▸ WHAT IS REQUIRED: The whole listing that follows is to be restated word for word, images excluded.

▸ EXTRACTED ENTRIES:
-*-
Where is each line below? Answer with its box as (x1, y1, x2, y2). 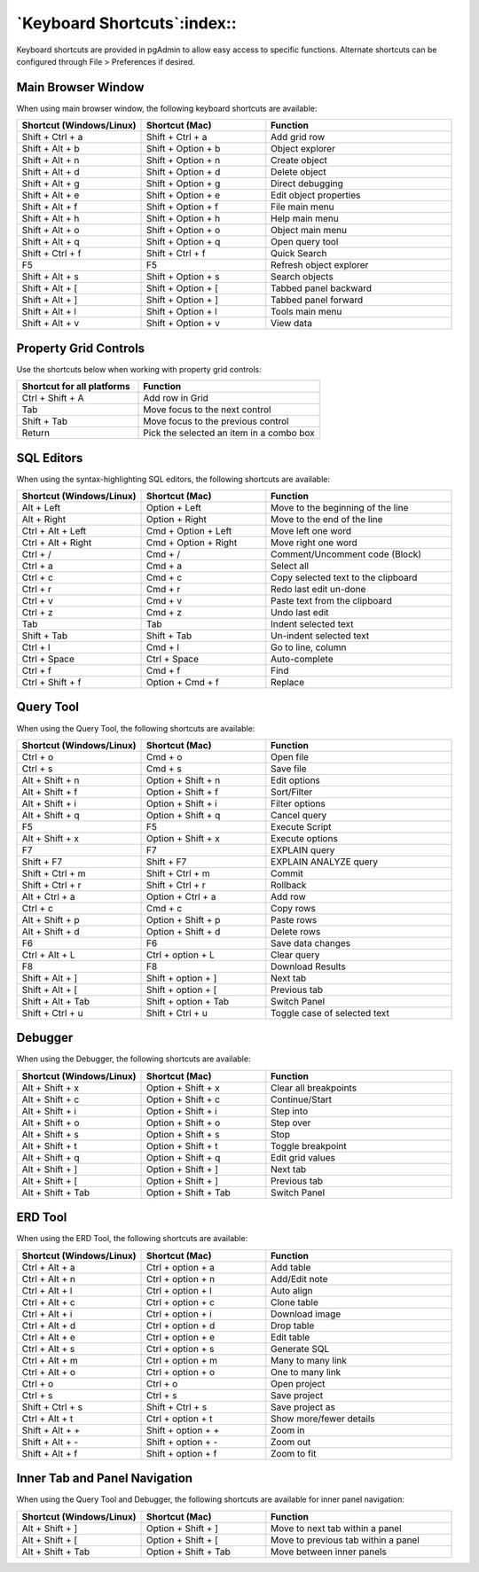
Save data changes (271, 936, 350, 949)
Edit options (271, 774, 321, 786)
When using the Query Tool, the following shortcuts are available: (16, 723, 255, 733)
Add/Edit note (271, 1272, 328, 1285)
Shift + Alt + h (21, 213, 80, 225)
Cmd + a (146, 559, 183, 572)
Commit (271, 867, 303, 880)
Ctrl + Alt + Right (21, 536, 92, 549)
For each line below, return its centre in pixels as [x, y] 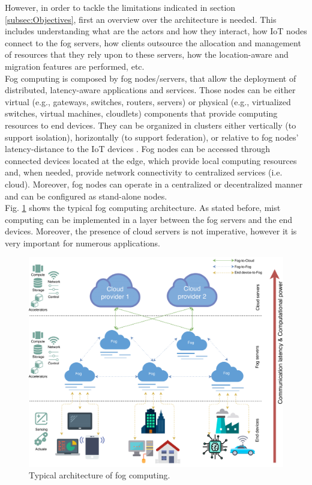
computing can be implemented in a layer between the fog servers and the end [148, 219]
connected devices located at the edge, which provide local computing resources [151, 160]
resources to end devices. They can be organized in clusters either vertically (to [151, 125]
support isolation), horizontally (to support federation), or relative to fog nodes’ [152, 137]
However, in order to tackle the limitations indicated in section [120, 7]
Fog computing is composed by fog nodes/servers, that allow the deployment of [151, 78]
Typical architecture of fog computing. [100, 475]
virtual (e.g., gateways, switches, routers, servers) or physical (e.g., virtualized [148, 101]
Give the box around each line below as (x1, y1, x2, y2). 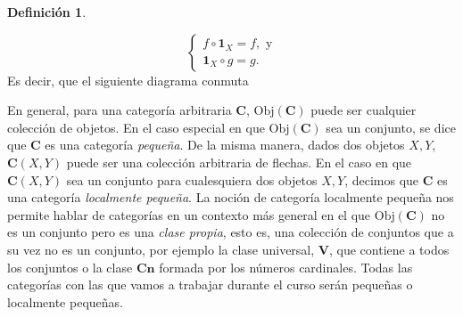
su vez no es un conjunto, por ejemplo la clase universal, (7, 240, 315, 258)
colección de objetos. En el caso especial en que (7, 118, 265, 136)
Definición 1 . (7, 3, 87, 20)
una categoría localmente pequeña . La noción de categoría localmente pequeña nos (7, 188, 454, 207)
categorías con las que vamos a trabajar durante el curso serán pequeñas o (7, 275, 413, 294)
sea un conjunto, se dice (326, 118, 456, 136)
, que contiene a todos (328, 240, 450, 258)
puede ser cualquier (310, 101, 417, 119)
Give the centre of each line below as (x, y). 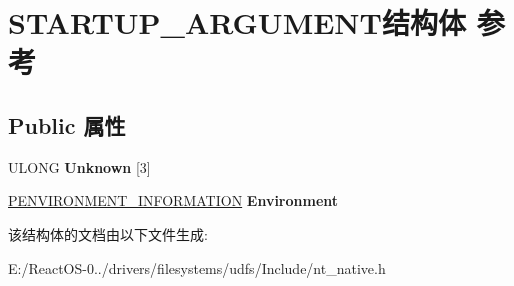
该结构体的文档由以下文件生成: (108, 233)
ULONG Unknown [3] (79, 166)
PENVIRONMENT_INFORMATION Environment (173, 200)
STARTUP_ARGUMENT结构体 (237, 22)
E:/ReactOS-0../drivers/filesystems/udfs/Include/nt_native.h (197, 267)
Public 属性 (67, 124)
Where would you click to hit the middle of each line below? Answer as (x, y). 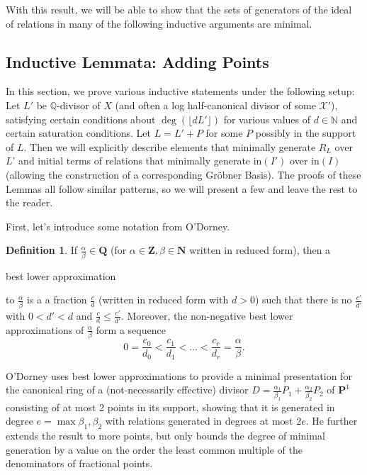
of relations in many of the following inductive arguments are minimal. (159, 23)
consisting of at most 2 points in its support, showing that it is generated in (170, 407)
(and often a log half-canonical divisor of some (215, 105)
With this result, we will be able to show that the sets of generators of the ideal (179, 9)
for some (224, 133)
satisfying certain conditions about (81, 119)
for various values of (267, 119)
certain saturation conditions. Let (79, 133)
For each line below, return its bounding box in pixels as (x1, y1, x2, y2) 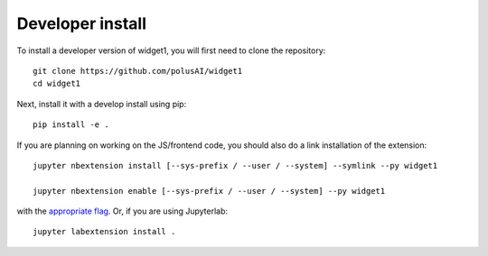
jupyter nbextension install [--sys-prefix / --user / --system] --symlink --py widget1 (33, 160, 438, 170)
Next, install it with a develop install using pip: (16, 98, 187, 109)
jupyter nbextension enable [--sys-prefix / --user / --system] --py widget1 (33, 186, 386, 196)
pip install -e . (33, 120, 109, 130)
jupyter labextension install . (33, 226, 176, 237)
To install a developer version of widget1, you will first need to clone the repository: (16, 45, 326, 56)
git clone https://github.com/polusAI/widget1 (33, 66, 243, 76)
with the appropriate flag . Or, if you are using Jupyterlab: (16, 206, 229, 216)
-*-
▸ ANSWER TO THIS PROBLEM:
Where is each line below? Answer with its box as (x1, y1, x2, y2). 
Save data changes (271, 936, 350, 949)
Edit options (271, 774, 321, 786)
When using the Query Tool, the following shortcuts are available: (16, 723, 255, 733)
Add/Edit note (271, 1272, 328, 1285)
Shift + Alt + h (21, 213, 80, 225)
Cmd + a (146, 559, 183, 572)
Commit (271, 867, 303, 880)
Ctrl + Alt + Right (21, 536, 92, 549)
For each line below, return its centre in pixels as [x, y] 
computing can be implemented in a layer between the fog servers and the end [148, 219]
connected devices located at the edge, which provide local computing resources [151, 160]
resources to end devices. They can be organized in clusters either vertically (to [151, 125]
support isolation), horizontally (to support federation), or relative to fog nodes’ [152, 137]
However, in order to tackle the limitations indicated in section [120, 7]
Fog computing is composed by fog nodes/servers, that allow the deployment of [151, 78]
Typical architecture of fog computing. [100, 475]
virtual (e.g., gateways, switches, routers, servers) or physical (e.g., virtualized [148, 101]
Give the box around each line below as (x1, y1, x2, y2). 
su vez no es un conjunto, por ejemplo la clase universal, (7, 240, 315, 258)
colección de objetos. En el caso especial en que (7, 118, 265, 136)
Definición 1 . (7, 3, 87, 20)
una categoría localmente pequeña . La noción de categoría localmente pequeña nos (7, 188, 454, 207)
categorías con las que vamos a trabajar durante el curso serán pequeñas o (7, 275, 413, 294)
sea un conjunto, se dice (326, 118, 456, 136)
, que contiene a todos (328, 240, 450, 258)
puede ser cualquier (310, 101, 417, 119)
Give the centre of each line below as (x, y). 
该结构体的文档由以下文件生成: (108, 233)
ULONG Unknown [3] (79, 166)
PENVIRONMENT_INFORMATION Environment (173, 200)
STARTUP_ARGUMENT结构体 (237, 22)
E:/ReactOS-0../drivers/filesystems/udfs/Include/nt_native.h (197, 267)
Public 属性 (67, 124)
Where would you click to hit the middle of each line below? Answer as (x, y). 
of relations in many of the following inductive arguments are minimal. (159, 23)
consisting of at most 2 points in its support, showing that it is generated in (170, 407)
(and often a log half-canonical divisor of some (215, 105)
With this result, we will be able to show that the sets of generators of the ideal (179, 9)
for some (224, 133)
satisfying certain conditions about (81, 119)
for various values of (267, 119)
certain saturation conditions. Let (79, 133)
For each line below, return its bounding box in pixels as (x1, y1, x2, y2) 
jupyter nbextension install [--sys-prefix / --user / --system] --symlink --py widget1 (33, 160, 438, 170)
Next, install it with a develop install using pip: (16, 98, 187, 109)
jupyter nbextension enable [--sys-prefix / --user / --system] --py widget1 (33, 186, 386, 196)
pip install -e . (33, 120, 109, 130)
jupyter labextension install . (33, 226, 176, 237)
To install a developer version of widget1, you will first need to clone the repository: (16, 45, 326, 56)
git clone https://github.com/polusAI/widget1 (33, 66, 243, 76)
with the appropriate flag . Or, if you are using Jupyterlab: (16, 206, 229, 216)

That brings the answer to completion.